Context compaction retention
Context compaction retention
Trigger compaction by filling the context to the configured threshold. Verify that the active objective, approval state, and active plan are present in the post-compaction context. Test that the agent can continue the task after compaction without repeating completed steps or losing durable state.
Trace grading
Trace grading
After each eval run, grade specific trace events:
- Did the agent use the right tool?
- Was the tool call necessary?
- Were arguments valid?
- Was permission checked?
- Was approval requested at the right time?
- Was the final answer grounded in tool results?
- Did compaction preserve the active objective?
Launch gates
An agent must pass all of the following criteria before receiving production traffic:- Narrow tool registry — only tools required for the production task are visible
- Local schema validation is active for all tool arguments
- Permission matrix is enforced in code, not only in prompt instructions
- Approval UX is live and tested for all risky action classes
- Prompt injection test suite passes with no regressions
- Compaction tests pass — active objective and approval state survive context reset
- Connector auth and revocation flows are tested end-to-end
- Trace logging is enabled and traces are reviewable
- Cost budgets are enforced with automatic stop on breach
- Rollback or incident path is documented and tested
- Evals have been run on both realistic and adversarial tasks
The first rollout should be limited-scope, shadow-mode, or monitored by a human reviewer. Expand traffic only after reviewing traces from real runs and confirming human acceptance rates are within target.
Incident response
When an agent takes an unexpected action in production:Pause risky tools
Immediately disable or rate-limit the tool classes involved in the unexpected action. Do not wait for a root-cause analysis before containing the blast radius.

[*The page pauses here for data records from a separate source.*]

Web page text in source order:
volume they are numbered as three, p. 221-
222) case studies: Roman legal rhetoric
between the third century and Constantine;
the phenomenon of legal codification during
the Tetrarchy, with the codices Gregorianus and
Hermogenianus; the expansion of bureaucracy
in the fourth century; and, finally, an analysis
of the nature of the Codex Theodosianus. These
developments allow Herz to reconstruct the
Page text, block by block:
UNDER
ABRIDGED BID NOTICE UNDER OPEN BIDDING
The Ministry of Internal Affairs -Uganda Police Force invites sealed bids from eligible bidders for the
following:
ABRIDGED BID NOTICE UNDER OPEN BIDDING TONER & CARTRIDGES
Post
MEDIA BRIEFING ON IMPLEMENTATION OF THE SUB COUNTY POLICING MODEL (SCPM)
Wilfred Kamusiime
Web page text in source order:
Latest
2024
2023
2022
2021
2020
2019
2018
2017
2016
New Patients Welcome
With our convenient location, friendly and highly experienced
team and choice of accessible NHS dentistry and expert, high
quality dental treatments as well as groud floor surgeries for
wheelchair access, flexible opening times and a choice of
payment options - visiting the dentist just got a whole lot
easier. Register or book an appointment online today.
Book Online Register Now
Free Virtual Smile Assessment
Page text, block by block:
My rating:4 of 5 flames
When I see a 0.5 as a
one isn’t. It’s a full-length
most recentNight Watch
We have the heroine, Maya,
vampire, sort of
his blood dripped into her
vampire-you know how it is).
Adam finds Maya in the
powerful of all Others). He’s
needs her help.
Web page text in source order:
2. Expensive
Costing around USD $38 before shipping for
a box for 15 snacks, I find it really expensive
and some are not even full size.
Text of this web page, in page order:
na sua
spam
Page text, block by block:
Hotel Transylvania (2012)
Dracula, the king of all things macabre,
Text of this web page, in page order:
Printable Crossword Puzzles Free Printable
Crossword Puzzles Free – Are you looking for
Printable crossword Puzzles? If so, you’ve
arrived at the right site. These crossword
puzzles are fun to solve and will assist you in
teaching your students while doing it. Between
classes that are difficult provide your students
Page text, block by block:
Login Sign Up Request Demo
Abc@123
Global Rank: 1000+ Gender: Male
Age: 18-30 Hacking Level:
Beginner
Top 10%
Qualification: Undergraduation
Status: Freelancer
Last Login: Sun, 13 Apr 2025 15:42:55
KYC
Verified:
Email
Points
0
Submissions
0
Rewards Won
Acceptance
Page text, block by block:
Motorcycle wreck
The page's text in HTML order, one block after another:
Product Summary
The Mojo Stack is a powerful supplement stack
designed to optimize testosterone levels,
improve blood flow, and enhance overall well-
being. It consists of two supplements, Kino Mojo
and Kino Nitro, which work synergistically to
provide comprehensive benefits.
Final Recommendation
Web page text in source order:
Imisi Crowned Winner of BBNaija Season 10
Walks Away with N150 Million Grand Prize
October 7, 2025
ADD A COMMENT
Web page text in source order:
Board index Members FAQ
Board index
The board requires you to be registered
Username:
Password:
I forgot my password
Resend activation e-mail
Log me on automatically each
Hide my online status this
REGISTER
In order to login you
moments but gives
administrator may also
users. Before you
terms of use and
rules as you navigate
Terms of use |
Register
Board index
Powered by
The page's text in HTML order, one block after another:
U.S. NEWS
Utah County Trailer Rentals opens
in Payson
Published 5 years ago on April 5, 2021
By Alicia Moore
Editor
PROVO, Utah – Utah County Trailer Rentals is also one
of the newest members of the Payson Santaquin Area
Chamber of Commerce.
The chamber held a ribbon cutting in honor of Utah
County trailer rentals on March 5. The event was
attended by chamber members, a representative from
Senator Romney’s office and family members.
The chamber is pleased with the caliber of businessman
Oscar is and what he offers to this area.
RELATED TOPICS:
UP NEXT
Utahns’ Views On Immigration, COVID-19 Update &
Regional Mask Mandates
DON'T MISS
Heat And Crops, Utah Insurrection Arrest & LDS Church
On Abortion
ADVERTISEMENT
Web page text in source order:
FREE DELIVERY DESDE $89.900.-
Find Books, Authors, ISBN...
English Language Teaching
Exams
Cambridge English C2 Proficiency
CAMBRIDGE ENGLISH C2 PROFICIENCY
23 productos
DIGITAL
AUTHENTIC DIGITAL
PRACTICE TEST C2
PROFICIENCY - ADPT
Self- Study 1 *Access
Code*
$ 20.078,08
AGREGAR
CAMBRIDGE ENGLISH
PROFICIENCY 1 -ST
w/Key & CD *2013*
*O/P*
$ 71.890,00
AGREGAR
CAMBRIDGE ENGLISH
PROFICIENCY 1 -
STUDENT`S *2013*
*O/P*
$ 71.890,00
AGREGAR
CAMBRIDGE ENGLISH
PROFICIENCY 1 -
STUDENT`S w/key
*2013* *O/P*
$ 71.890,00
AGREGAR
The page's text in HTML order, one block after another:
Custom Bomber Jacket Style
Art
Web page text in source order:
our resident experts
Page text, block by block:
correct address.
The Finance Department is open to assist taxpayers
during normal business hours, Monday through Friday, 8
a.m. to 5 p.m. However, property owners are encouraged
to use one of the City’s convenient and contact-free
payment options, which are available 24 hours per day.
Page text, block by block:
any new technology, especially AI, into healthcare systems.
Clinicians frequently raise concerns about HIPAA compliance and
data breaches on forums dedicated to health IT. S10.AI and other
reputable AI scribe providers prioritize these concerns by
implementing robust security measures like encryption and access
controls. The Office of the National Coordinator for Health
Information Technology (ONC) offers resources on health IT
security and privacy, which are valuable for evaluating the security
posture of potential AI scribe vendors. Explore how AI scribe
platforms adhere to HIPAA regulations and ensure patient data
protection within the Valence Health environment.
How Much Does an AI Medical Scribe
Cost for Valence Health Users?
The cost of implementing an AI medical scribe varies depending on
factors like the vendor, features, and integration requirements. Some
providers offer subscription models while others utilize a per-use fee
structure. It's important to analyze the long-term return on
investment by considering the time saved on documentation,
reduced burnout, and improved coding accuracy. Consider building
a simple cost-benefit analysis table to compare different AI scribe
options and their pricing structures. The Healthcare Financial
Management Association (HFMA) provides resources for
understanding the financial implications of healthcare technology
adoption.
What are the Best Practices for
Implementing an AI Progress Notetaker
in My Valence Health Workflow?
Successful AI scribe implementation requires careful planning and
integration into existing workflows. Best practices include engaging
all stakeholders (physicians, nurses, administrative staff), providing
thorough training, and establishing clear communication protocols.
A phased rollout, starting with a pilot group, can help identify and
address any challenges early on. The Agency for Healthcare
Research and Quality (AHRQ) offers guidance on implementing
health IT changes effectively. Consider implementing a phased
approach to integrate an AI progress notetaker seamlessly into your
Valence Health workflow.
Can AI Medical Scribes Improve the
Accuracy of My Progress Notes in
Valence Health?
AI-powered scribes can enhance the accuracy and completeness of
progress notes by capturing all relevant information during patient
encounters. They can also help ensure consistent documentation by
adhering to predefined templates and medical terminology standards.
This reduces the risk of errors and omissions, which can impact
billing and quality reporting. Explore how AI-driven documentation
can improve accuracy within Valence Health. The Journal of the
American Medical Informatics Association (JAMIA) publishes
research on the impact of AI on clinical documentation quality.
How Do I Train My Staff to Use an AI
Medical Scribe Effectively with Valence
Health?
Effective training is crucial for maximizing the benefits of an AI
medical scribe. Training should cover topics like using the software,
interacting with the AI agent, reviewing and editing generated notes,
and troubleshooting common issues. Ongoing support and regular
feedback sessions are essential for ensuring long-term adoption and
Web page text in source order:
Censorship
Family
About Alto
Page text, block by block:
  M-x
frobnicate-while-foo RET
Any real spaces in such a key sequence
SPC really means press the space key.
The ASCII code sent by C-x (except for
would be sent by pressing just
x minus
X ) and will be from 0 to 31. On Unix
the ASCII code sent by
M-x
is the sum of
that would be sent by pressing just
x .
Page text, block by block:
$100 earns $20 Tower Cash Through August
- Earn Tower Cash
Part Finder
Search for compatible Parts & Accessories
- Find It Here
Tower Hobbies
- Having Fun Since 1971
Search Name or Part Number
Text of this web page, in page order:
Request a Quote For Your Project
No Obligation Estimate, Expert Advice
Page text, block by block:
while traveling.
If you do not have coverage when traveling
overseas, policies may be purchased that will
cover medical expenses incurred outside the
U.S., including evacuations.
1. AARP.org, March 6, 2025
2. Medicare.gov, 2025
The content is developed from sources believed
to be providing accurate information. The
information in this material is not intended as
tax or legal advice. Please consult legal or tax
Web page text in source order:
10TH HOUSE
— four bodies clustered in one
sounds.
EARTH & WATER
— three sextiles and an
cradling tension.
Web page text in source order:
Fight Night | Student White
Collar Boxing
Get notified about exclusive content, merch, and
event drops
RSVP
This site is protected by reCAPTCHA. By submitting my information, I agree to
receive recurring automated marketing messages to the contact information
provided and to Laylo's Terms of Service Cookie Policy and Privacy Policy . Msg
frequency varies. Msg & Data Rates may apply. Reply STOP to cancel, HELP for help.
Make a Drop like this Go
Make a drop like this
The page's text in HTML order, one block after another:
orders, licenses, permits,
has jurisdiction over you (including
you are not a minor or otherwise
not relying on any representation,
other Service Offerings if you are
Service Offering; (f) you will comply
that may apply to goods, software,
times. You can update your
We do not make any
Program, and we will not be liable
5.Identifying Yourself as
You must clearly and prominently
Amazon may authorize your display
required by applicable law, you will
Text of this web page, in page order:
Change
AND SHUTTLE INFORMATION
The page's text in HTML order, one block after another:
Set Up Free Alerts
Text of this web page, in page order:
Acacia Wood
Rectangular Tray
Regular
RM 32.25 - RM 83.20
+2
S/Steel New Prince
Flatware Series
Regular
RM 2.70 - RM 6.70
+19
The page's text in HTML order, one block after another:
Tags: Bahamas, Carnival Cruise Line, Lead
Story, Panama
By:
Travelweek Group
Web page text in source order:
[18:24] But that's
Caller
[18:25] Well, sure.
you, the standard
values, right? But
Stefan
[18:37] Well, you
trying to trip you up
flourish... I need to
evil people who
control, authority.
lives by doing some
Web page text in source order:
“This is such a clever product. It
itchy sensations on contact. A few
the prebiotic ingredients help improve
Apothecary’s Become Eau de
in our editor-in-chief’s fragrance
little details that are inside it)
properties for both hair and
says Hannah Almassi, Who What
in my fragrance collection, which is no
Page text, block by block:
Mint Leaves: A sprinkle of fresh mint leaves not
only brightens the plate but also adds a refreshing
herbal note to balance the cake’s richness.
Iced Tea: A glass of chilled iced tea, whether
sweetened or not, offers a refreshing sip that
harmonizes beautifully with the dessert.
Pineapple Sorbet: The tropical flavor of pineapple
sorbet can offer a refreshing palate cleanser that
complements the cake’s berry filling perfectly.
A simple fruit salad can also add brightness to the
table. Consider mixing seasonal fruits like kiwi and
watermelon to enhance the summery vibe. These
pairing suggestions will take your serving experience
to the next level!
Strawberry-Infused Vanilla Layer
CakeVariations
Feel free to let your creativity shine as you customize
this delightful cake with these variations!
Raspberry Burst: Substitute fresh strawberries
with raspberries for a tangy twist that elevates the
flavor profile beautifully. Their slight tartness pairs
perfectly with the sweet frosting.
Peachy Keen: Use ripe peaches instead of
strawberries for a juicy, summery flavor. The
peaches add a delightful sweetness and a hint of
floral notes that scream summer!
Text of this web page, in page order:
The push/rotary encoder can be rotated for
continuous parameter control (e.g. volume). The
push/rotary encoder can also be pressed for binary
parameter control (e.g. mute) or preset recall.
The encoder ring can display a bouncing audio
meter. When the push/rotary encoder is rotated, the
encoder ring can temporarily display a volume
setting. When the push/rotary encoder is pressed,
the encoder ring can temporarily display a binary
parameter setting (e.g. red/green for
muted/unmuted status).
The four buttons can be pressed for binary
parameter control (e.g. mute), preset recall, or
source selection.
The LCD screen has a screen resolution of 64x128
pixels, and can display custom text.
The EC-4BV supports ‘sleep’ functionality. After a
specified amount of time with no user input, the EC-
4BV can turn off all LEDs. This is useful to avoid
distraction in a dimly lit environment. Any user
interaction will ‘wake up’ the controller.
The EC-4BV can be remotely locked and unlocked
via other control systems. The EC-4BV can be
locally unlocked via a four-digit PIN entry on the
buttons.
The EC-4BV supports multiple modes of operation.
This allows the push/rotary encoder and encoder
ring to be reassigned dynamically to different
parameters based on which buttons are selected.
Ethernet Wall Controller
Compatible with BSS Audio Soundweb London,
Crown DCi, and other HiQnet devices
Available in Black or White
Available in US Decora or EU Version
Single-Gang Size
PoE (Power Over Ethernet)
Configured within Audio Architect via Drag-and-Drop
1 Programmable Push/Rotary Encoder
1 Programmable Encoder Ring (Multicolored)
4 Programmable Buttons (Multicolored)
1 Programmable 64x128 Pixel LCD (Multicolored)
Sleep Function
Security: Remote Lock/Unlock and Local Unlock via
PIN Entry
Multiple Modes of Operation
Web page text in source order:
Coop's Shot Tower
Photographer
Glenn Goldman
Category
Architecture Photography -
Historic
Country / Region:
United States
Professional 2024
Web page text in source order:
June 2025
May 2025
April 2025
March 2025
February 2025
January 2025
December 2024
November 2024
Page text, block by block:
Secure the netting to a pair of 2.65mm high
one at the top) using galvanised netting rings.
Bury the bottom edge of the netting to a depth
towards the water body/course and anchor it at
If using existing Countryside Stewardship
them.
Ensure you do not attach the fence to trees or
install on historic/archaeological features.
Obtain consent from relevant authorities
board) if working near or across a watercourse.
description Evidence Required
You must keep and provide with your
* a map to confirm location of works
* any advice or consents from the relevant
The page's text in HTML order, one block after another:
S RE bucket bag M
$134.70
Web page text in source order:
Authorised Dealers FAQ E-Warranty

Preserve traces and artifacts
Lock the run trace, all tool call records, approval records, and any produced artifacts. Do not allow compaction or cleanup to delete evidence.
Identify the failure class
Determine whether the failure originated in the instruction (prompt logic), a tool (schema, validation, or side-effect), a connector (auth, scope, or external behavior), or the model (unexpected reasoning). Each class has a different fix path.
Patch the relevant layer
Fix the policy, tool schema, context logic, or permission check that allowed the unexpected action. Do not rely on prompt-only fixes for failures that should be enforced mechanically.
Add a regression eval
Convert the incident scenario into a named adversarial eval case. It must pass before re-enabling the affected tools.